Caos sulle autostrade: il Governatore Toti ha scritto a Ministero e Autostrade "Un tavolo di confronto entro 7 giorni"

"L'attuale situazione di disagi sta provocando un ingente danno all'immagine della Regione Liguria, già fortemente compromessa dal crollo del Ponte Morandi, vanificando gli sforzi (anche finanziari) compiuti in questi anni per promuovere l'immagine della Liguria in Italia e all'estero”.

Caos sulle autostrade: il Governatore Toti ha scritto a Ministero e Autostrade "Un tavolo di confronto entro 7 giorni"

"Una delle peggiori giornate che la Liguria ha vissuto in queste settimane già difficili. Tutti si stanno rendendo conto della gravità della situazione sul nostro territorio, ad esclusione del Ministero delle infrastrutture e dei trasporti, accompagnato, e questa è una grande delusione, da alcuni gruppi di opposizione locali. Cosco lascerà il porto di Genova, gli autotrasportatori vogliono organizzare un blocco di protesta, terminalisti e spedizionieri minacciano cause, Camera di commercio e imprenditori chiedono un incontro urgente al Prefetto.
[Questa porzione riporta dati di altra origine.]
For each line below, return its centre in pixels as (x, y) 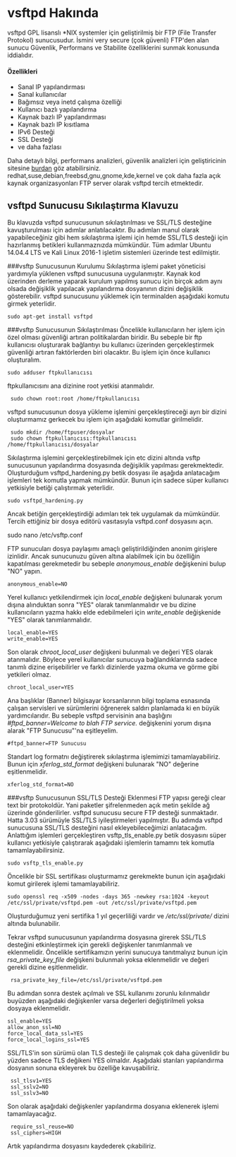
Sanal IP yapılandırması (51, 87)
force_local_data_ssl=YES (45, 1033)
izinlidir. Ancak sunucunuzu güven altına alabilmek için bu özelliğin (104, 556)
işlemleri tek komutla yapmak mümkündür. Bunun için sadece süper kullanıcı (118, 480)
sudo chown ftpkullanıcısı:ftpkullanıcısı (74, 438)
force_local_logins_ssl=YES (49, 1040)
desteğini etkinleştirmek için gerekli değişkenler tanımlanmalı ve (100, 944)
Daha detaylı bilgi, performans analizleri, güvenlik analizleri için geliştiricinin (117, 161)
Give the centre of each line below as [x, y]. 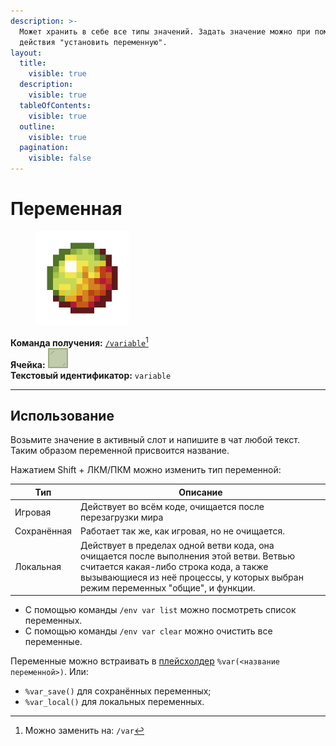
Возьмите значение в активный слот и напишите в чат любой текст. [155, 440]
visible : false [60, 158]
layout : [26, 53]
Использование [62, 415]
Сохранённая [43, 531]
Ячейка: [28, 364]
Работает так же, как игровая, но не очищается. [182, 531]
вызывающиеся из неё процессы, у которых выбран [192, 577]
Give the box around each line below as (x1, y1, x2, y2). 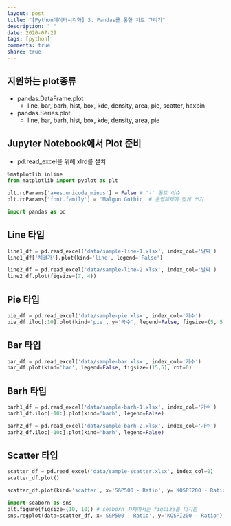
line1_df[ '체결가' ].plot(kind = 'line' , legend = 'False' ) (7, 254, 164, 261)
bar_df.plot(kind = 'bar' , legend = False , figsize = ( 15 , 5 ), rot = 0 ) (7, 365, 192, 371)
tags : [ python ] (7, 36, 51, 43)
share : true (7, 49, 41, 56)
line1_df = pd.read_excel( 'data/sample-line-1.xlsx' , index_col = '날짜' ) (7, 248, 217, 255)
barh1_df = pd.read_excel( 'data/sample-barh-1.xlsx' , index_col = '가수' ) (7, 404, 217, 411)
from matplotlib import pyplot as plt (7, 177, 118, 184)
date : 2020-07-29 (7, 29, 57, 36)
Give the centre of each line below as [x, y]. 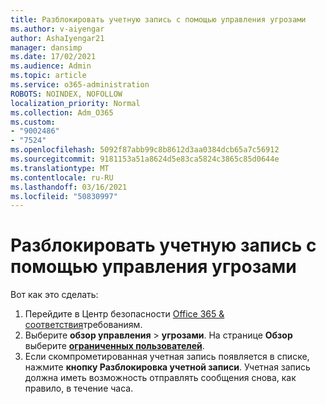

In questa situazione così drammatica e complessa il Ministero delle infrastrutture e dei trasporti, oltre a non aver ottemperato a una nostra ordinanza (fatto che configura un reato penale) non ha dato segnali neppure oggi, in una giornata drammatica per il traffico e anche per la sicurezza, segnata da un grave incidente. Unico fatto positivo, Autostrade ha fatto sapere che l'intera rete ligure sarà gratuita. Un'iniziativa che non può minimamente compensare i danni economici che stiamo subendo e la mancanza di sicurezza. L'amministratore delegato di Aspi, Roberto Tomasi, si è detto disponibile a un tavolo per cambiare il piano di lavoro, ma dal Ministero, ancora una volta, non è arrivata alcuna risposta".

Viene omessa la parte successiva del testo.